Hypothesis Testing Mechanism:
    1. Formulate the null hypothesis (H0) and alternative hypothesis (H1).
    (Here null hypothesis is a statement of no effect or no difference, 
    while the alternative hypothesis is what you want to prove.)
    2. Choose a significance level (alpha), typically 0.05.
    3. Collect sample data and calculate the test statistic.
    4. Determine the critical value or p-value based on the test statistic.
    5. Compare the test statistic to the critical value or p-value to make a decision.
    6. Draw conclusions about the population based on the results.

Example:
    Suppose we want to test whether a new drug is effective in reducing blood pressure.
    - Null Hypothesis (H0): The drug has no effect on blood pressure.
    - Alternative Hypothesis (H1): The drug reduces blood pressure.
    - We collect sample data, calculate the test statistic, and compare it to the critical value or p-value.
    - If the test statistic exceeds the critical value or the p-value is less than alpha, we reject H0 and conclude that the drug is effective.
'''

In [None]:
'''
p-value:
Definition:
    The p-value is the probability of observing a test statistic at least as extreme as the one calculated from the sample data, 
    assuming that the null hypothesis is true.
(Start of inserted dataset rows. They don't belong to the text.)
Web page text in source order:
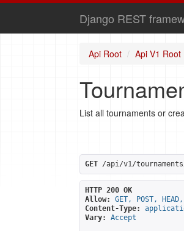
Django REST
Api Root Api V1 Root
List all tournaments or
GET /api/v1/tournaments/
HTTP 200 OK
Allow:
GET, POST, HEAD,
Content-Type:
Vary:
Accept

It quantifies the evidence against the null hypothesis.
Mechanism:
    1. Calculate the test statistic from the sample data.
    2. Determine the distribution of the test statistic under the null hypothesis.
    3. Calculate the p-value as the probability of observing a test statistic as extreme or more extreme than the one calculated.
    4. Compare the p-value to the significance level (alpha) to make a decision about the null hypothesis.
Formula:
    p-value = P(T >= t | H0) for a right-tailed test
    p-value = P(T <= t | H0) for a left-tailed test
    p-value = 2 * min(P(T >= t | H0), P(T <= t | H0)) for a two-tailed test
Example:
    Suppose we have a school with students who take a math test.
    - Null Hypothesis (H0): The average score of students is 75.
    - We collect sample data and calculate the test statistic.
    - If we find a p-value of 0.03, it means there is a 3% chance of observing a test statistic as extreme as ours if the null hypothesis is true.
    - If our significance level (alpha) is 0.05, we reject the null hypothesis because 0.03 < 0.05, indicating that the average score is significantly different from 75.

'''

In [2]:
# implement the above example in code p-test
import numpy as np
from scipy import stats
def test_math_scores(scores, null_hypothesis_mean=75, alpha=0.05):
    """
    Perform a one-sample t-test to determine if the average score of students is significantly different from the null hypothesis mean.
    
    Parameters:
    scores (list or np.array): Sample data of student scores.
    null_hypothesis_mean (float): The mean score under the null hypothesis.
    alpha (float): Significance level for the test.
    
    Returns:
    dict: Results of the hypothesis test including test statistic, p-value, and conclusion.
    """
    # Calculate the sample mean and standard deviation
    sample_mean = np.mean(scores)
    sample_std = np.std(scores, ddof=1)  # Sample standard deviation
    n = len(scores)  # Sample size
    
    # Perform the t-test
    t_statistic, p_value = stats.ttest_1samp(scores, null_hypothesis_mean)
    
    # Determine if we reject or fail to reject the null hypothesis
    if p_value < alpha:
        conclusion = "Reject the null hypothesis: The average score is significantly different from 75."
    else:
        conclusion = "Fail to reject the null hypothesis: The average score is not significantly different from 75."
    
    return {
        'sample_mean': sample_mean,
        'sample_std': sample_std,
        't_statistic': t_statistic,
        'p_value': p_value,
        'conclusion': conclusion
    }
# Example usage
scores = [78, 75, 74, 75, 75, 76, 75, 78, 73, 74]
result = test_math_scores(scores)
print("Sample Mean:", result['sample_mean'])
print("Sample Standard Deviation:", result['sample_std'])
print("T-Statistic:", result['t_statistic'])
print("P-Value:", result['p_value'])
print("Conclusion:", result['conclusion'])


Sample Mean: 75.3
Sample Standard Deviation: 1.636391694484477
T-Statistic: 0.5797409637607422
P-Value: 0.5763121535388385
Conclusion: Fail to reject the null hypothesis: The average score is not significantly different from 75.